A few months into retirement, Groeber feels strongly that the hand of God continues to lead her.

“I was able to retire in total peace and confidence because Sandi was in place and works amazingly well with Joan,” Groeber said, referring to her successor, Sandi Le Bel.

She recalled how her role as educational coordinator evolved over time.

“Most people get involved in respect life because of their desire to save babies. But then you start working with the women and you realize you can’t save the babies without first nurturing their mothers,” Groeber said.

Her work with young mothers convinced her of the need to speak about the critical life issues in high schools, and promoting awareness through public speaking became a cornerstone of the ministry.

“My earliest memory of Barbara was of her coming into my high school class at Chaminade (now Chaminade-Madonna College Preparatory) and talking to us about Respect Life,” said Deacon John Clarke, who is now assigned to the ministry. “I remember her humility the most and how much knowledge she had to share with all of us. She taught us the precepts of the Church regarding authentic love and marriage.”

Groeber began to identify other volunteers who could speak publicly about the life issues. Gradually she developed presentations on the value of life, fetal development, abortion, chastity, post-abortion, and euthanasia. The ministry expanded to the parishes, and Life Issues Seminars are now offered at churches throughout the archdiocese upon request.

“Understanding the ‘why’ opens up the bigger picture of who we are and how we have been created by God, giving us an appreciation for the mystery of God’s plan for the human race. It is so beautiful you wouldn’t want to live any other way,” Groeber said.

“I get such a high speaking to an audience,” she added. “It is the most amazing thing to impart the truth, especially when you start to see light bulbs going on, or people coming up to you at the end of the seminar asking how has this been going on for years and they didn’t know about it. People have the right to know the truth, and that is our job at respect life.”

 

Saints of tomorrow

Another group served by the respect life ministry, and very close to Groeber’s heart, are women (and men) who have procured abortions and gone through the Project Rachel post-abortion and reconciliation program.

“These people, who are truly humbled and have responded to the mercy of God, have so much love in their heart because so much has been forgiven. I believe these are the saints of tomorrow,” Groeber said.

She credits Crown’s hard work and “can-do” approach for building the ministry into what it is today. The two of them, who seem more like sisters than co-workers, go back 36 years when each of them served as director for the South Broward Pregnancy Help Center.

“Joan was the first director and I was the second.
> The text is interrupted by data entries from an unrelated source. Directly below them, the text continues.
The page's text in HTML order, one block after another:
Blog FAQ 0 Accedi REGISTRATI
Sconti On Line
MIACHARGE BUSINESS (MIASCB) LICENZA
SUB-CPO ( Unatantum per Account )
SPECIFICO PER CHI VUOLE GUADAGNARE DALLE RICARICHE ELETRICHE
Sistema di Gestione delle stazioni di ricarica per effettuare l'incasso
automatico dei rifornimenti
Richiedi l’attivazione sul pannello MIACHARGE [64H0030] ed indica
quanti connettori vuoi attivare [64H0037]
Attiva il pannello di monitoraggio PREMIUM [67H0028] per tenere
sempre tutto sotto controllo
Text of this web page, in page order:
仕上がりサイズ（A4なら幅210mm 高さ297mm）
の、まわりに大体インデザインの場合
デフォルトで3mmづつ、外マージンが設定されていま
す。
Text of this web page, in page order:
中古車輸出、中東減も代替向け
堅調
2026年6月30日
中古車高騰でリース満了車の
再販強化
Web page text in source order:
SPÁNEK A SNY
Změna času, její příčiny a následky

We always worked very well together. In 1990 I was hired by the archdiocese to be the educational coordinator and Joan became my boss,” Groeber said. “Joan is like family to me. I have got to have Joan in my life.”
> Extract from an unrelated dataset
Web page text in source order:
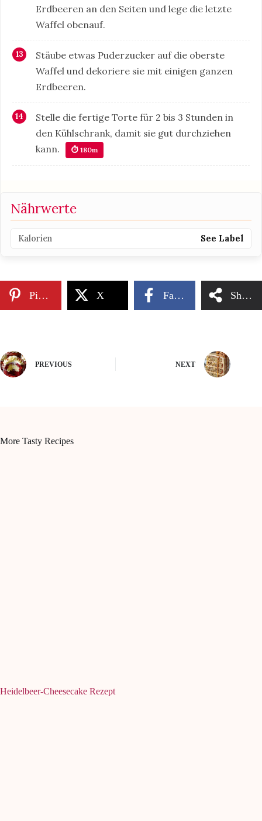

In retirement, Groeber continues to speak and help out at respect life events such as the annual Chastity Days in February. She will continue working with Project Rachel. And she has begun teaching spirituality classes to the women served by the ministry, as well as the volunteers.

“I am excited to do that,” she said. “These spirituality classes are important for our volunteers to be anchored in an understanding of who we are, how we are being called to live, and how God is calling us to give of ourselves in this ministry, which can’t work if we do not have a strong spiritual life.”

Groeber’s daughters were 5 and 2 when she started in the ministry, and her youngest, a son, was 3 when she took on the job of educational coordinator. She and her husband have been married for 43 years.

“God calls each of us to do amazing things with our lives. As much as I want the perfect house, and to travel with my husband, that is not what God is calling me to do,” Groeber said of her “repositioning.”

“The value and sanctity of human life are so much bigger than we can ever imagine,” she noted. “Conversely, the other side, the destruction of human life, is bigger than we can take in.”